6 Towns Radio
- Tunstall; England;
- Broadcast area: Stoke-on-Trent, Stone, Newcastle-under-Lyme and Kidsgrove
- Frequency: DAB: 8A (Stoke-Newcastle)

Programming
- Format: Community radio

Ownership
- Owner: Potteries Media CIC

History
- First air date: 8 September 2010

Links
- Website: 6towns.co.uk

= 6 Towns Radio =

6 Towns Radio is a community radio station covering Stoke-on-Trent, Newcastle and Kidsgrove in the United Kingdom. The aim of the station is to appeal to a wide demographic, covering musical styles including House, Northern Soul and Rock. It has its own studio, which is based in Tunstall, one of the six towns of Stoke-on-Trent.

== History ==
6 Towns Radio launched on 8 September 2010. Throughout its history, it has been funded by advertising, donations, sponsorship and events. In 2012, the station joined with Cre8 FM from Staffordshire University, to provide a joint restricted service licence (RSL) broadcast. As this went well, 6 Towns Radio had its own RSL in January 2014.

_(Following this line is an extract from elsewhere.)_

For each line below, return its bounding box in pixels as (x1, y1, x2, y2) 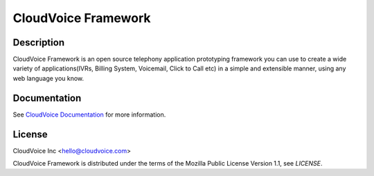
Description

Over the years, members of 6 Towns Radio have interviewed many famous names, as well as many local names, including Keith Lemon, Welsh Rugby player Gareth Evans, The 1975 and Gordon Hill, the Wealdstone Raider.

In early 2016, 6 Towns Radio had a major rebrand. The station became known as 6TR, but still retains the name 6 Towns Radio.

== 6 Towns Radio currently ==
6 Towns Radio currently has around 80 volunteers who donate their time to present shows and help out. It has a range of programmes designed to appeal to a wide audience, with musical genres including Jazz, Pop, Rock and Local unsigned music.

The station is very active in the local community and hosts many events each year.

== Ofcom licence application ==
In 2014, 6 Towns Radio applied for a community radio licence from Ofcom to broadcast on FM permanently. The station’s planned transmitter site was at Burslem Cricket Club, and it proposed a mix of music and talk with a local angle. However, 6 Towns' license application, and other local stations were turned down. No station in Stoke-on-Trent was awarded a licence due to frequency allocations. The Hitmix, based in Newcastle-under-Lyme, won a licence.

In late 2023, 6 Towns Radio had their Ofcom licence accepted and began to broadcast across DAB to Stoke-on-Trent and Newcastle-under-Lyme.